Grid size limits in Nvidia CUDA with 2D grid?

Asked by trubshaw

Hello everyone. Perhaps my question will seem obvious to many at first glance, but I would still urge you not to consider it stupid until you read it to the end.

So, what is the essence of the question. As is known from the CUDA documentation, the grid size of the kernel to be started has limitations, which depend on the specific device. In most modern video cards, the limit is 65535x65535x1. On my g210m and 8800gt video cards, this is exactly how I checked. But in this place I met a rather strange thing - in my program, for some unknown reason, it is impossible to start the kernel, which would have a dimension (along the threads) more than 5808x5808 (this number may be less depending on the block size, I wrote a strict maximum ) or more than 264x264 (if measured in blocks) - and the last number is the same. As soon as the number of launched blocks exceeds 265x265, the kernel starts, works, but always returns zero as a result.

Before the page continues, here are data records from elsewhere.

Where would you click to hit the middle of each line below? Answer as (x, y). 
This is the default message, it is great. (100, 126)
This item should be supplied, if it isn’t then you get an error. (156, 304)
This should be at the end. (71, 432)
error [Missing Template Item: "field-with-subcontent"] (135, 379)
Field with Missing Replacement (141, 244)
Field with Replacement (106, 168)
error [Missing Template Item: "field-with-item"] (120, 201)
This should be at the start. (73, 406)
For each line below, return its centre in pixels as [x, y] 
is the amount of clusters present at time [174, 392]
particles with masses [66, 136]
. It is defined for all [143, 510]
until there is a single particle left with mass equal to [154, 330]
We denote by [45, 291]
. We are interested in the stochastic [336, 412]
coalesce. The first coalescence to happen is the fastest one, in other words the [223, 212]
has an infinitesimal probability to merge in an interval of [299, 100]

Debugger from Nvidia Nsight is silent, no errors are thrown, the profiler shows the results of the work in which the kernel is launched. The restriction pops up on all video cards on which I ran the program - a total of 8 different models (8400m g, 8800gt, 9600gso, 8500gt, 9600gt, ION, g210m, gf9300)

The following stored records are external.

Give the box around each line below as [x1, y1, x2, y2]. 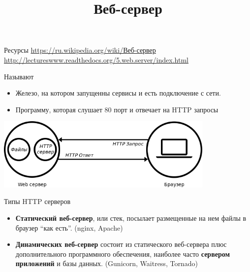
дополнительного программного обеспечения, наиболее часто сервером [15, 248, 230, 259]
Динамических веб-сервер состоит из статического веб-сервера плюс [15, 239, 227, 249]
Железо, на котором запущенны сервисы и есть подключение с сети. [15, 88, 221, 98]
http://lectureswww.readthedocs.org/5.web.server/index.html [4, 54, 188, 65]
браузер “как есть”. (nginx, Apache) [15, 222, 123, 233]
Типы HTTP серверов [4, 196, 71, 206]
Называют [4, 71, 34, 81]
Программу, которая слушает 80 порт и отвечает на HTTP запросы [15, 104, 219, 114]
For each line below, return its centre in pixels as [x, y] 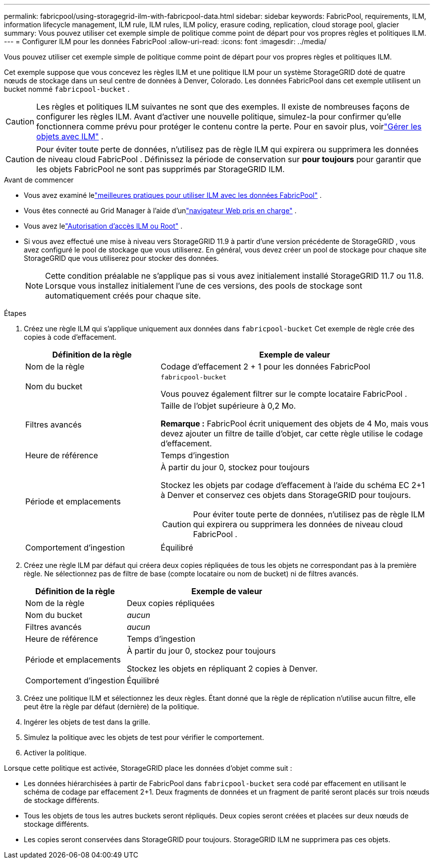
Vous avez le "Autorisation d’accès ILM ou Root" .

So all this makes me think that there are restrictions not only on the dimension of the grid, but also on the total number of threads in the grid (because there is a limit on the number of threads in the block - why not be there). Only here neither the official documentation, nor the textbook of Boreskov / Kharlmov, nor the best practices guide say anything about this bill - they just say that there are limitations already voiced at the very beginning of the question.

Since I have been digging with this for about two hours a day for the past week, and there is no progress, I ask for help - where to dig? Any comments are welcome, if you need to make any clarification - say

Comments:
What does it mean "as a result, it always gives zero"? - joanne parkington
I meant the following:
The logic there is simple, the matrix is ​​taken, which is filled with a two-dimensional array of threads. So this matrix can never be zero, in the very first step I equate to diagonal all diagonal elements. Nevertheless, both during debugging and ultimately it turns out that the matrix consists only and exclusively of zeros, and no errors are issued. - bhaskar

Answers

miguel corte real
Just checked. I was unable to repeat your problem.
I have a GTX470.
So. Posted kernel:
 
__global__ void testKernel( int* g_odata) 
{
  if(threadIdx.x==0)
  {
    g_odata[2*(blockIdx.y*gridDim.x+blockIdx.x)] = blockIdx.y;
    g_odata[2*(blockIdx.y*gridDim.x+blockIdx.x)+1] = blockIdx.x;
  }
}

I launched it on 8192х8192 blocks and 1024 threads (in your vidyahs there is a maximum of 512 threads in the block, on Fermi 1024):
 
    dim3  grid( 8192, 8192, 1);
    dim3  threads( 1024, 1, 1);
    testKernel<<< grid, threads, 0 >>>(  d_odata);

Naturally allocated memory, etc.
And got the last element of the array: 8191x8191.
I didn’t test it on large numbers, because the memory is running out :( You need to implement some logic.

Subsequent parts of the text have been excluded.